* _What to work on_:
When the string "LLMs" is part of a line below, that line should be copied.
....
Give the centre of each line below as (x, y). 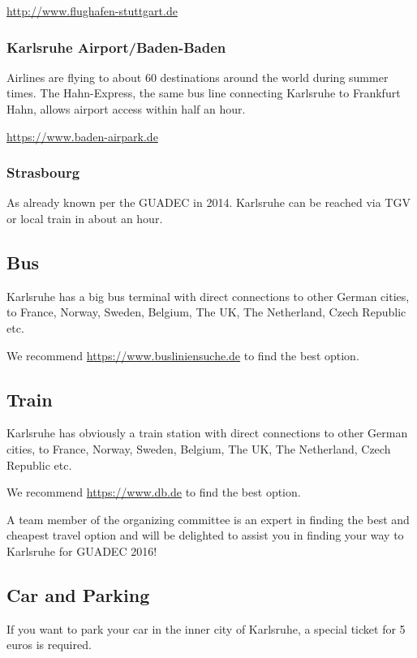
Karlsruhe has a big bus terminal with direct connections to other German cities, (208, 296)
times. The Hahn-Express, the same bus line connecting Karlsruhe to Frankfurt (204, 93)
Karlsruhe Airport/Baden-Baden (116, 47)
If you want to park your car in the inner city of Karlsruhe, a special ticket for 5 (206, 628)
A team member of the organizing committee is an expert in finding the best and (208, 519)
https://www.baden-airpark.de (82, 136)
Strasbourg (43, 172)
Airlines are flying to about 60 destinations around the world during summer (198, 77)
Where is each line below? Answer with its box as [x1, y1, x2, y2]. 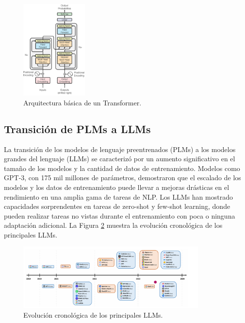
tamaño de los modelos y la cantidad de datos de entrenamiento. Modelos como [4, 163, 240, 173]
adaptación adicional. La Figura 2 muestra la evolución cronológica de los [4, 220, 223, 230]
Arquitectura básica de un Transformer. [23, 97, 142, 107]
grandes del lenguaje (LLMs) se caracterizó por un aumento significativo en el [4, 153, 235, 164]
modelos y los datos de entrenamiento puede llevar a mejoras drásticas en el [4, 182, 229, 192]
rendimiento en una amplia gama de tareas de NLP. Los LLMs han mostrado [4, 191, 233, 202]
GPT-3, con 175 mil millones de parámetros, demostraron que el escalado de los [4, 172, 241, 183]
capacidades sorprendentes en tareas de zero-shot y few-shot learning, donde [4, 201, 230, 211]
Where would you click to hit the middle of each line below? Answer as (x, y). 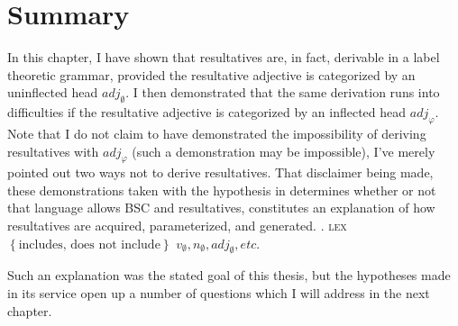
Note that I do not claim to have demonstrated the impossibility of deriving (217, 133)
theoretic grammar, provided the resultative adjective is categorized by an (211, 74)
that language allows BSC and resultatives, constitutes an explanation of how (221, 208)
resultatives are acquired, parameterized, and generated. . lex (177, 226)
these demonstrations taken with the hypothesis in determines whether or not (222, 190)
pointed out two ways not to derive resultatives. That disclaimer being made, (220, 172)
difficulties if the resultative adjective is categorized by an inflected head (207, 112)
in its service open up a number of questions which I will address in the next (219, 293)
....
* _Your response_:
grandes del lenguaje (LLMs) se caracterizó por un aumento significativo en el [4, 153, 235, 164]
rendimiento en una amplia gama de tareas de NLP. Los LLMs han mostrado [4, 191, 233, 202]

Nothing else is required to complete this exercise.